Predictive Coding Primer Part Two: Key Variables in a Predictive Coding Driven Review

As discussed in “Predictive Coding Primer Part One: Estimating Cost Savings,” the potential cost savings from predictive coding are substantial. If you are planning to implement the technology in your discovery plan, this article should be a useful primer on key points you’ll need to be aware of, variables at play, and their associated cost.

(1)   Predictive Coding Technology Processing

Processing costs for predictive coding technology generally range from $300 per GB to $700 per GB, or 6 cents to 15 cents per document for vendors determining the processing cost on a per document basis.  However, vendors often bundle predictive coding with other e-discovery tools and most provide volume discounts, so you will want to discuss pricing options with your preferred vendors before making any assumptions about the processing costs specific to your case. Since a party will pay a significant processing fee to utilize predictive coding technology, reducing the data set beforehand — through deduplication, keyword searches, conceptual searches, and other advanced culling techniques — is a crucial first step to managing overall discovery spend.

(2)   Technology Vendor Consulting

Many litigators and e-discovery attorneys are versed in a variety of electronic database platforms, culling techniques, and workflow designs. However, since predictive coding is nascent technology, some attorneys may find themselves relying more on the vendor to design the predictive coding workflow and to direct the training of the predictive coding model. As noted in a previous blog entry, “How to Budget for E-Discovery: The Big 5 Expenses,” technology vendor consultant fees may range from $200 – $500 per hour.  Accordingly, depending on a law firm or client’s understanding of predictive coding technology, a party may want to budget discovery spend for vendor consulting related to set up and training of the predictive coding model. This would be in addition to vendor consultant fees incurred for general troubleshooting, running advanced queries, and assisting in production preparation.
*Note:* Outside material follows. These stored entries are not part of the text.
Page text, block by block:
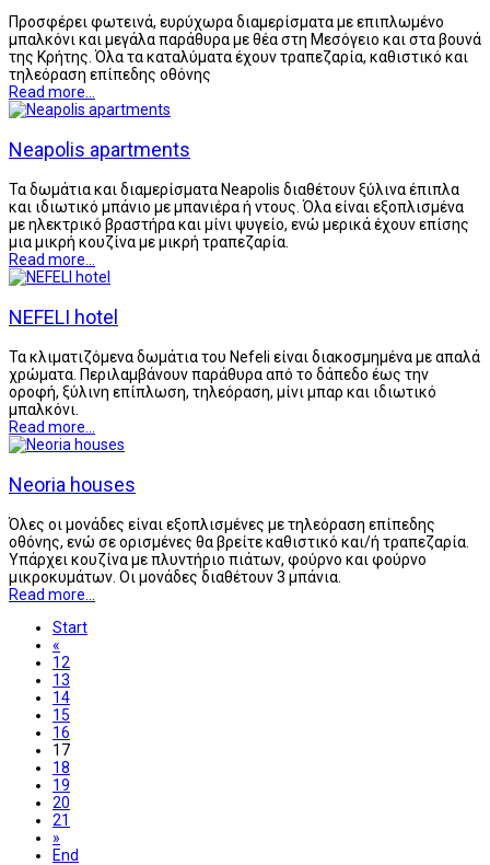
Προσφέρει φωτεινά, ευρύχωρα διαμερίσματα με επιπλωμένο
μπαλκόνι και μεγάλα παράθυρα με θέα στη Μεσόγειο και στα βουνά
της Κρήτης. Όλα τα καταλύματα έχουν τραπεζαρία, καθιστικό και
τηλεόραση επίπεδης οθόνης
Read more...
Neapolis apartments
Τα δωμάτια και διαμερίσματα Neapolis διαθέτουν ξύλινα έπιπλα
και ιδιωτικό μπάνιο με μπανιέρα ή ντους. Όλα είναι εξοπλισμένα
με ηλεκτρικό βραστήρα και μίνι ψυγείο, ενώ μερικά έχουν επίσης
μια μικρή κουζίνα με μικρή τραπεζαρία.
Read more...
NEFELI hotel
Τα κλιματιζόμενα δωμάτια του Nefeli είναι διακοσμημένα με απαλά
χρώματα. Περιλαμβάνουν παράθυρα από το δάπεδο έως την
οροφή, ξύλινη επίπλωση, τηλεόραση, μίνι μπαρ και ιδιωτικό
μπαλκόνι.
Read more...
Neoria houses
Όλες οι μονάδες είναι εξοπλισμένες με τηλεόραση επίπεδης
οθόνης, ενώ σε ορισμένες θα βρείτε καθιστικό και/ή τραπεζαρία.
Υπάρχει κουζίνα με πλυντήριο πιάτων, φούρνο και φούρνο
μικροκυμάτων. Οι μονάδες διαθέτουν 3 μπάνια.
Read more...
Start
«
12
13
14
15
16
17
18
19
20
21
»
End
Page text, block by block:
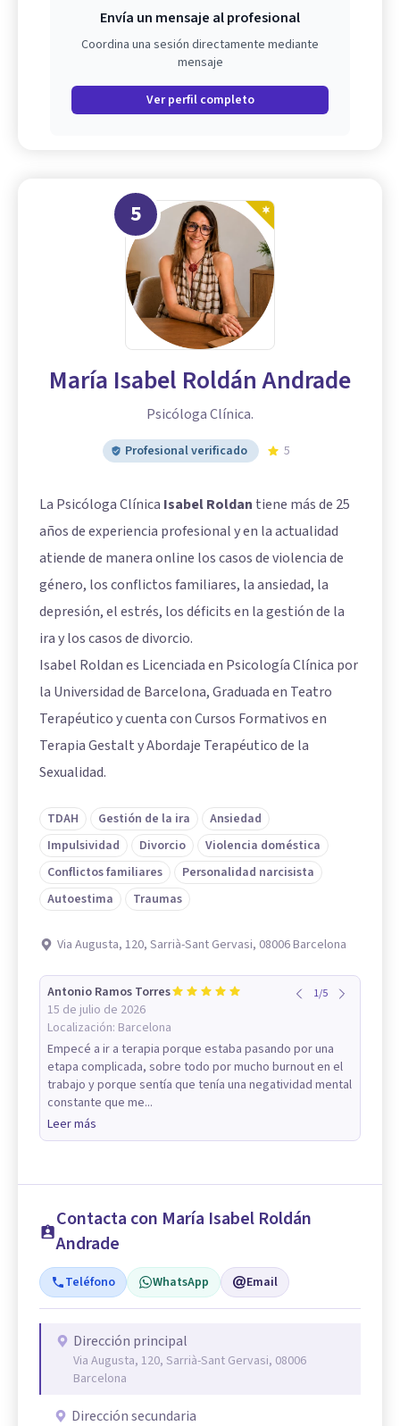
Envía un mensaje al profesional
Coordina una sesión directamente mediante
mensaje
Ver perfil completo
5
María Isabel Roldán Andrade
Psicóloga Clínica.
Profesional verificado 5
La Psicóloga Clínica Isabel Roldan tiene más de 25
años de experiencia profesional y en la actualidad
atiende de manera online los casos de violencia de
género, los conflictos familiares, la ansiedad, la
depresión, el estrés, los déficits en la gestión de la
ira y los casos de divorcio.
Isabel Roldan es Licenciada en Psicología Clínica por
la Universidad de Barcelona, Graduada en Teatro
Terapéutico y cuenta con Cursos Formativos en
Terapia Gestalt y Abordaje Terapéutico de la
Sexualidad.
TDAH Gestión de la ira
Ansiedad
Impulsividad
Divorcio
Violencia doméstica
Conflictos familiares
Personalidad narcisista
Autoestima
Traumas
Via Augusta, 120, Sarrià-Sant Gervasi, 08006 Barcelona
Antonio Ramos Torres
15 de julio de 2026
Localización: Barcelona
1/5
Empecé a ir a terapia porque estaba pasando por una
etapa complicada, sobre todo por mucho burnout en el
trabajo y porque sentía que tenía una negatividad mental
constante que me...
Leer más
Contacta con María Isabel Roldán
Andrade
Teléfono WhatsApp Email
Dirección principal
Via Augusta, 120, Sarrià-Sant Gervasi, 08006
Barcelona
Dirección secundaria
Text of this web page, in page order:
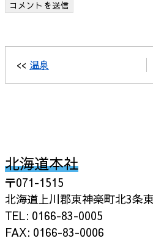
<< 温泉
北海道本社
〒071-1515
北海道上川郡東神楽町北3条
TEL: 0166-83-0005
FAX: 0166-83-0006
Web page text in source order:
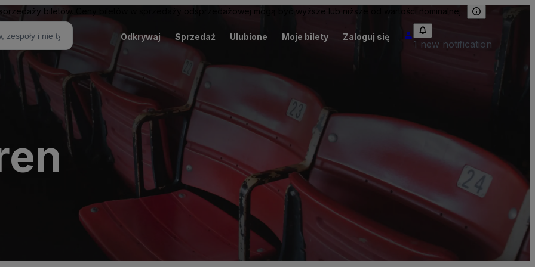
biletów. Ceny biletów w sprzedaży odsprzedażowej mogą być wyższe lub niższe od wartości nominalnej.
Odkrywaj Sprzedaż Ulubione Moje bilety Zaloguj się
1 new notification

(3)   The Richness and Makeup of Your Data Set

Predictive coding technology has the potential for substantial cost savings: anywhere from approximately 20 percent to 80 percent over traditional linear review, according to vendor respondents in the 2012 Rand study Where the Money Goes: Understanding Litigant Expenditures for Producing Electronic Discovery. This wide range in cost savings estimates reflects the variability in the proportion of documents within the review set that will require more traditional eyes-on review, which will be affected largely by the richness of the review set (percentage of documents that are responsive in the universe of the collection) and any files present that the software’s algorithm cannot read, which will include certain types of spreadsheets, non-text documents, image files, and other technical documents. Thus, to develop a clear idea of the potential cost of a review, you will need to know not only the volume of the data set, but also its expected richness and the makeup of file types.

As I discussed in “Predictive Coding Primer Part One: Estimating Cost Savings,” Ralph Losey was able to achieve 75 percent savings using predictive coding technology over traditional linear review in a case study reviewing 699,082 Enron emails and attachments.  However, in Losey’s “Predictive Coding Narrative,” the richness rate was approximately one tenth of one percent – extremely low. The average richness in a universe of data is likely to be much higher, in the range of 5 percent to 15 percent.  Thus, in Losey’s case study, any second level attorney review and associated cost would have been minimal when compared to review of a more representative data set, contributing to the significant cost savings achieved.  So while astronomical savings are possible, it is important to remember that a data set’s expected richness and file makeup will determine in large part where on the 20% to 80% predictive coding cost savings spectrum your review will fall.

(4)   Standard E-Discovery Processing Services

In addition to the cost incurred to employ predictive coding, your review will still encounter the more typical e-discovery service fees, such as   (1) forensic collection fees, (2) native file processing (de-duping, deNisting, indexing) fees, (3) database/review platform hosting fees, and (4) user fees.  For further discussion on these services, see my previous post, “How to Budget for E-Discovery.”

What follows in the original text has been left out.